My childhood and youth were rich in good cooks. A significant number of them were from Italy or were first generation Americans of Italian decent.  My schoolmate, Fran V., and her mom made trays of lasagna on a regular basis and brought them from their home in Rego Park, Queens to our convent school in Brentwood, Long Island on Sunday afternoons. Mrs. V. would use imported noodles, which had a wonderful bite.  Her sauce and her lasagna included a lot of delicious pork sausage with fennel seed.  Mrs. D., another friend's mother, lived near the Russian embassy in Glen Cove, Long Island.  She would always stud a large white onion with cloves and put that in her sauce as it simmered, removing it before serving. Nice flavor.

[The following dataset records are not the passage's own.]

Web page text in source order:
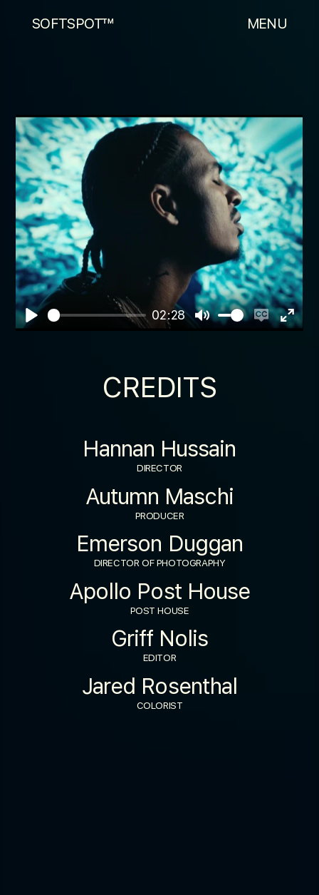
SOFTSPOT™ MENU
02:28
EnableEnter
CREDITS
Hannan Hussain
DIRECTOR
Autumn Maschi
PRODUCER
Emerson Duggan
DIRECTOR OF PHOTOGRAPHY
Apollo Post House
POST HOUSE
Griff Nolis
EDITOR
Jared Rosenthal
COLORIST
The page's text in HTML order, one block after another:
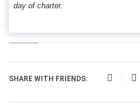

Everyone did something that made their sauce uniquely theirs.  Some used wine. Mrs. D. felt there should be some heat and added dried red pepper.  My high school sweetheart's mom didn't agree.  She added a pinch of sugar to her sauce. One family added cinnamon, which strikes me as quite a Greek thing.  Most added nutmeg to their ricotta. I knew women who thickened their sauce through long-hours of simmering.  Other's speeded the process by adding a can of tomato paste.  I think the latter makes for a highly acid sauce.  I have found through time that the addition of meatballs with their breadcrumbs serves well as a thickening. Everyone used Locatelli brand Romano. No dry, tasteless cheese from little, round, green containers.

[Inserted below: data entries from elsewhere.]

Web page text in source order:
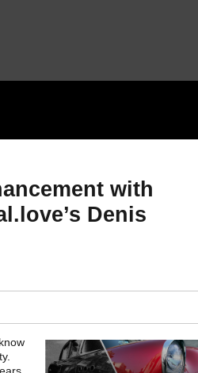
with
Denis
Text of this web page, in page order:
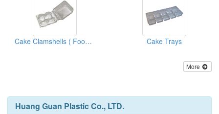
Cake Clamshells ( Food Clamshell Packaging Boxes) Cake Trays
More
Huang Guan Plastic Co., LTD.

My Aunt Mildred (see also the post on Roman Egg Drop Soup) was the best of the Brooklyn cooks.  She was a first-generation Italian-American. She used chicken in her sauce along with the other meats.  The meats included a small tenderloin of pork, Italian pork sausages (sweet and hot) and braciole (top round, sliced thin and pounded, rolled around a savory filling, and tied with cotton string).  Meatballs were standard additions to everyone's meat sauce, and my Aunt Mildred's were the gold standard. They were made from beef, sometimes from a combination of beef, pork, and veal. Generally eggs, seasoned Italian breadcrumbs, generous amounts of fresh, minced parsley,and grated Romano were incorporated into the ground meat, which was then formed into balls and browned in a fry pan before going into the sauce to simmer.

When assembling the lasagna, these wonderful old-world cooks would crumble meatballs and sausages and layer the crumbled meats in the lasagna along with the noodles, cheeses, and the sauce.  Most of the time, the sauce and the lasagna would be made a day or more ahead.  When this dinner was finally served, usually on Sunday, it started with a voluptuous vegetable salad with plenty of salty, oily olives . There was wine for the adults and water for the children. The meats were set out in a side dish. Extra sauce was served in a gravy boat. Big chunks of Locatelli Romano would be passed around the table along with a Muli grater, enabling each of us to have freshly grated cheese on our noodles. There were always dense, fragrant slices of Italian bread fresh from small, local, family-run bakeries. Sopping up extra meat sauce with the bread was a must and a delight. Dessert might be a selection of pastries, or fresh fruit that had been macerated or simmered in wine, or Amoretti cookies. There was espresso coffee too, often with grappa or a slice of lemon peel.

Lasagna Day or Lasagna Month, it's an interesting concept, but in the Brooklyn of my childhood, we didn't need an event. Many, many Sundays were lasagna day. It was quite a regular thing. I think it has probably become more and more difficult for people to come up with the time and money for such memorable civilities.